• Your objective
Below are the records; extract from them the line containing "pixels as [x1, y1, x2, y2]" to the line containing "Keen’v Feat Lorelei", both lines included, exactly and with no pictures.

════

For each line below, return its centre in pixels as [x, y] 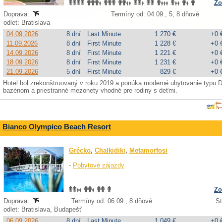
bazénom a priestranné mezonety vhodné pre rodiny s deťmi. [90, 90]
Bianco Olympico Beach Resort [57, 127]
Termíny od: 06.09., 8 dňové [111, 201]
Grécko [80, 150]
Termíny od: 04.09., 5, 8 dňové [155, 14]
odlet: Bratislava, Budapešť [44, 209]
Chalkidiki [110, 150]
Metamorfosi [148, 150]
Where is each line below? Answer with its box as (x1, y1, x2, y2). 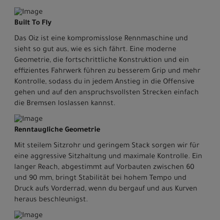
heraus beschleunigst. (14, 196, 88, 205)
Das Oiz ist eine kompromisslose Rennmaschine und (14, 35, 188, 44)
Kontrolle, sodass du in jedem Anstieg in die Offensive (14, 79, 194, 87)
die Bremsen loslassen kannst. (14, 100, 115, 109)
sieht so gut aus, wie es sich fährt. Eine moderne (14, 46, 176, 55)
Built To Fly (14, 20, 52, 28)
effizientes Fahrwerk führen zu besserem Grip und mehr (14, 68, 200, 76)
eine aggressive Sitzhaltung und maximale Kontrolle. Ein (14, 153, 202, 162)
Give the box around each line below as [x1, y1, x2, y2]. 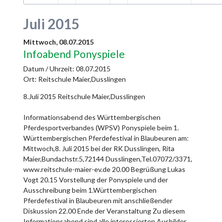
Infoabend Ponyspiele [23, 47, 125, 60]
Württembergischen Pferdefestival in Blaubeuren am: [23, 134, 189, 143]
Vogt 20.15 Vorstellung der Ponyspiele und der [23, 175, 168, 184]
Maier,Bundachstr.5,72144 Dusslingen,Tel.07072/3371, [23, 155, 192, 164]
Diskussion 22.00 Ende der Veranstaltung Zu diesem [23, 207, 185, 216]
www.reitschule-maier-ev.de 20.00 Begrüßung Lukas [23, 165, 185, 174]
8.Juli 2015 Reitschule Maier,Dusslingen [23, 92, 145, 101]
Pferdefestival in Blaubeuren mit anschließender [23, 196, 172, 205]
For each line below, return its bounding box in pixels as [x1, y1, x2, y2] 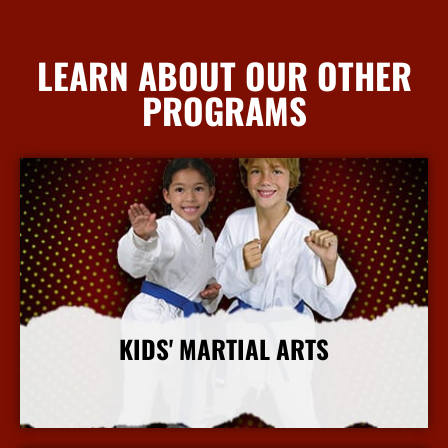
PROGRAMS [141, 84, 307, 137]
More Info [189, 389, 259, 420]
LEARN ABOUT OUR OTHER [36, 49, 412, 102]
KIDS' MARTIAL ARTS [119, 330, 329, 368]
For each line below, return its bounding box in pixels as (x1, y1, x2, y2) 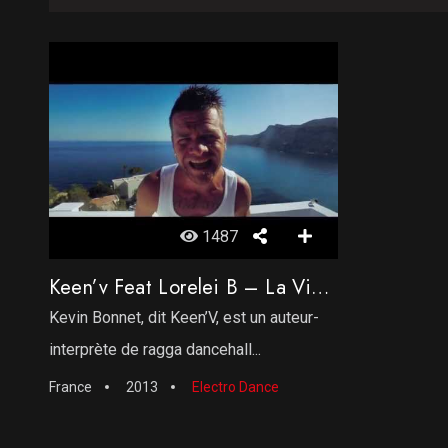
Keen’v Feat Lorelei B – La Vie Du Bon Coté (311, 272, 330, 302)
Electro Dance (191, 378, 279, 395)
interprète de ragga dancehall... (48, 339, 261, 359)
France (48, 378, 92, 395)
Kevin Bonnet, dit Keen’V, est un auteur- (48, 307, 319, 327)
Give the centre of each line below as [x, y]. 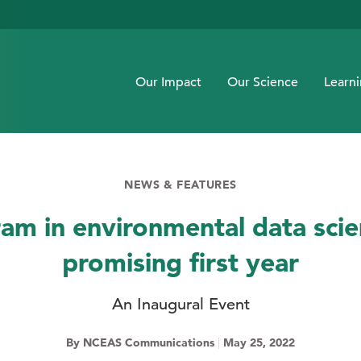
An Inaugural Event [180, 304]
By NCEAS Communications [142, 342]
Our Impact [168, 82]
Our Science [263, 82]
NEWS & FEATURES [180, 185]
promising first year [180, 261]
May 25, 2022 [257, 342]
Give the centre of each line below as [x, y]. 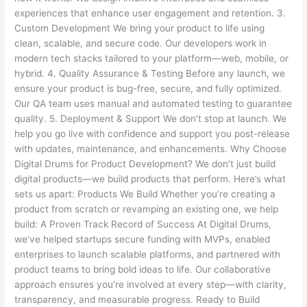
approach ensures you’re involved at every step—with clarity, [151, 284]
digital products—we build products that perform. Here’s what [150, 179]
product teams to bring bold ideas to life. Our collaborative [143, 269]
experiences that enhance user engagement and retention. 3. [150, 13]
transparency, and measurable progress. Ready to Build [137, 299]
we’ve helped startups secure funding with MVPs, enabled [143, 239]
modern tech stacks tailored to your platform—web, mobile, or [152, 58]
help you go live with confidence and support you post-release [152, 133]
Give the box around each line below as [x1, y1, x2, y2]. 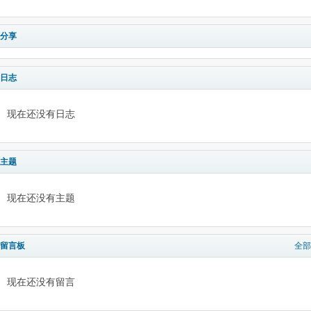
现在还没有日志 [7, 109, 75, 119]
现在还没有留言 [7, 277, 75, 287]
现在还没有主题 [7, 193, 75, 203]
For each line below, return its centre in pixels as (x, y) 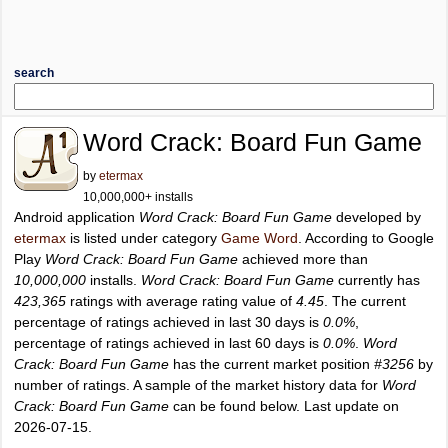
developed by (376, 217)
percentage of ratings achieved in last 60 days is (168, 343)
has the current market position (271, 364)
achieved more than (303, 259)
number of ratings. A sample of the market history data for (198, 385)
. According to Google (366, 238)
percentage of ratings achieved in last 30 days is (168, 322)
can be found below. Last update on (284, 406)
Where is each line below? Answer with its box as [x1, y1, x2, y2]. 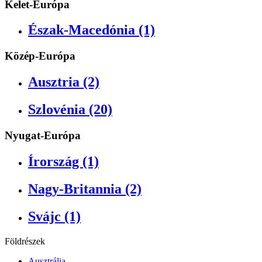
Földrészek [5, 236, 45, 246]
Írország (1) [28, 153, 99, 169]
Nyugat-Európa [5, 129, 81, 142]
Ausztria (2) [28, 74, 99, 90]
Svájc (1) [28, 208, 81, 224]
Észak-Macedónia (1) [28, 22, 155, 38]
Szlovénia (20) [28, 102, 112, 118]
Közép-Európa [5, 50, 75, 63]
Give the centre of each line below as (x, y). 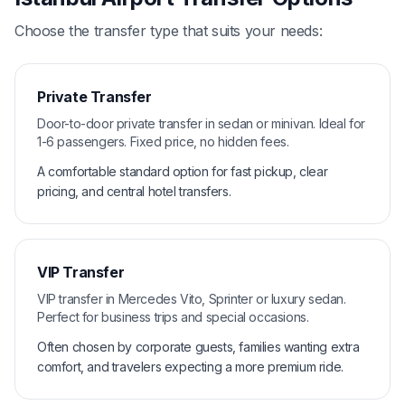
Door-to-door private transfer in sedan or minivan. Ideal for (202, 123)
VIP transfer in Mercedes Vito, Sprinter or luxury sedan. (192, 298)
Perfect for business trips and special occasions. (173, 316)
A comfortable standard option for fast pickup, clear (183, 171)
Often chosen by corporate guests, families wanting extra (198, 346)
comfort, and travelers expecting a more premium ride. (190, 366)
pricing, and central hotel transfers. (134, 191)
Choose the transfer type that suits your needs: (169, 30)
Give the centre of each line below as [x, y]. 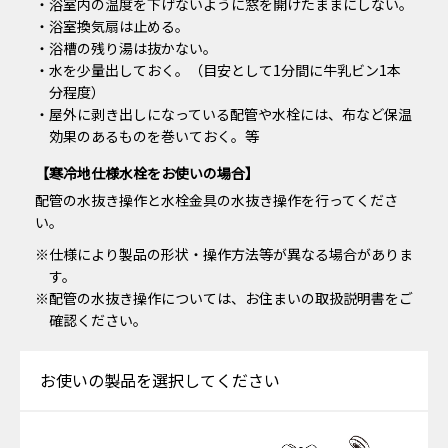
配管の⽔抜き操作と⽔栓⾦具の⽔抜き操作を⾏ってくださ [216, 199]
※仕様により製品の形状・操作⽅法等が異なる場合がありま [224, 253]
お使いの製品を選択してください [160, 379]
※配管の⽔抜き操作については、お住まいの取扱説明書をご [224, 297]
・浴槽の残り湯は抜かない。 [126, 47]
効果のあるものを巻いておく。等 [154, 135]
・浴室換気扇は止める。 [112, 25]
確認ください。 [98, 319]
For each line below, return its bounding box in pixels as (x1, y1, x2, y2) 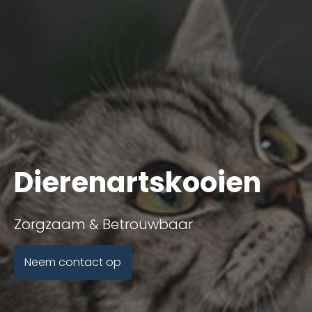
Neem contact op (24, 254, 121, 271)
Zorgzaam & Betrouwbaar (14, 214, 193, 235)
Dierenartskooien (14, 163, 261, 203)
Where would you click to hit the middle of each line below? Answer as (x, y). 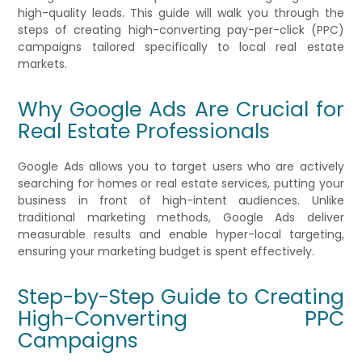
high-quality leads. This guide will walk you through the (181, 13)
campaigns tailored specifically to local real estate (181, 47)
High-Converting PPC (181, 319)
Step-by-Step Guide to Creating (181, 297)
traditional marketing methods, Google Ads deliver (181, 218)
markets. (43, 64)
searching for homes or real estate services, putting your (181, 184)
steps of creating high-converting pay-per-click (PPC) (181, 30)
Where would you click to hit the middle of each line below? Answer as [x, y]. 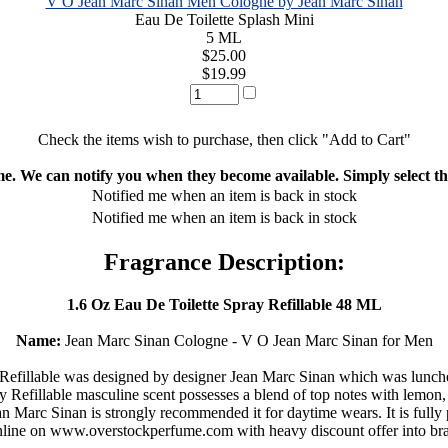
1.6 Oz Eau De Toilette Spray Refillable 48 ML [224, 304]
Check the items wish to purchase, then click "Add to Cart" [224, 139]
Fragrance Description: [224, 261]
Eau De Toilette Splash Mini [224, 19]
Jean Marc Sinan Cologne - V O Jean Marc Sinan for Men [246, 340]
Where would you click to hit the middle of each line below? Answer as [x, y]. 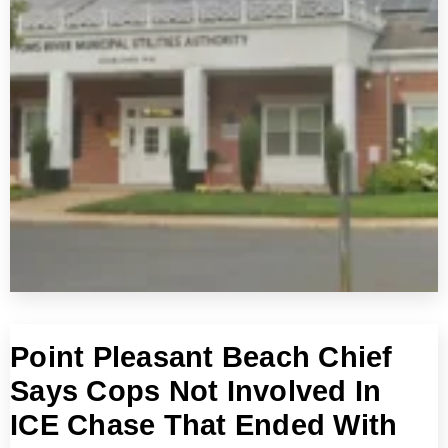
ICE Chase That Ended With [204, 424]
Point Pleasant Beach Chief [201, 356]
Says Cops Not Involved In [196, 390]
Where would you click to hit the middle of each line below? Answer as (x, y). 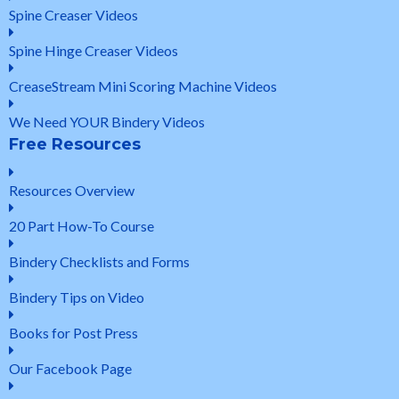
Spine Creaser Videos (73, 15)
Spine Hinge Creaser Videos (94, 51)
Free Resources (75, 145)
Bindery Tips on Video (77, 297)
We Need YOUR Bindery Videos (107, 122)
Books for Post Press (73, 333)
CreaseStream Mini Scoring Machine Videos (143, 86)
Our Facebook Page (70, 369)
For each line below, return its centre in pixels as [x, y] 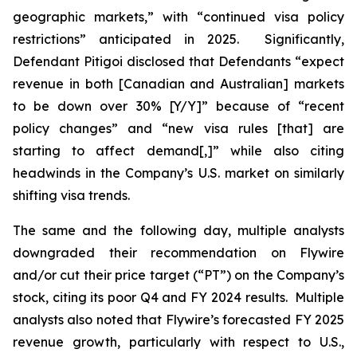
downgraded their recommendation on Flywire [178, 253]
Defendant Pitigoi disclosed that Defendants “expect [178, 61]
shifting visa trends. [71, 195]
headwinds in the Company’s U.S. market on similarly [178, 173]
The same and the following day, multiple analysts [178, 230]
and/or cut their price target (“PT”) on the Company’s [178, 275]
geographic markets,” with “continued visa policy [178, 17]
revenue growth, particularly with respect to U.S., [178, 342]
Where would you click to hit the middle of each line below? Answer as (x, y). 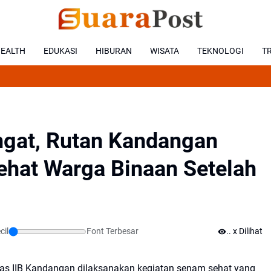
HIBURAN (114, 51)
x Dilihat (247, 231)
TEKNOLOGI (220, 51)
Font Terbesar (113, 231)
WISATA (165, 51)
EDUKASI (60, 51)
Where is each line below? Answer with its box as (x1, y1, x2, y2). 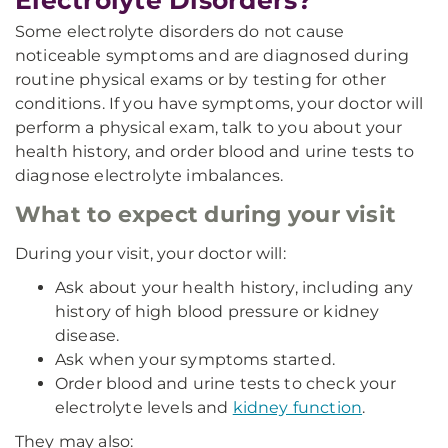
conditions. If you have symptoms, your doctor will (15, 94, 424, 113)
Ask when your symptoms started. (55, 350, 335, 369)
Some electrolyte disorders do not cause (15, 22, 345, 41)
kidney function (232, 398, 363, 417)
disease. (55, 326, 120, 345)
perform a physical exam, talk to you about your (15, 118, 403, 137)
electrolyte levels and (55, 398, 233, 417)
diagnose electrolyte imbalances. (15, 166, 284, 185)

════

• Answer section
For each line below, return its bounding box in pixels as [x1, y1, x2, y2] 
PROGRAMS [141, 84, 307, 137]
More Info [189, 389, 259, 420]
LEARN ABOUT OUR OTHER [36, 49, 412, 102]
KIDS' MARTIAL ARTS [119, 330, 329, 368]
For each line below, return its bounding box in pixels as (x1, y1, x2, y2) 
Keen’v Feat Lorelei B – La Vie Du Bon Coté (311, 272, 330, 302)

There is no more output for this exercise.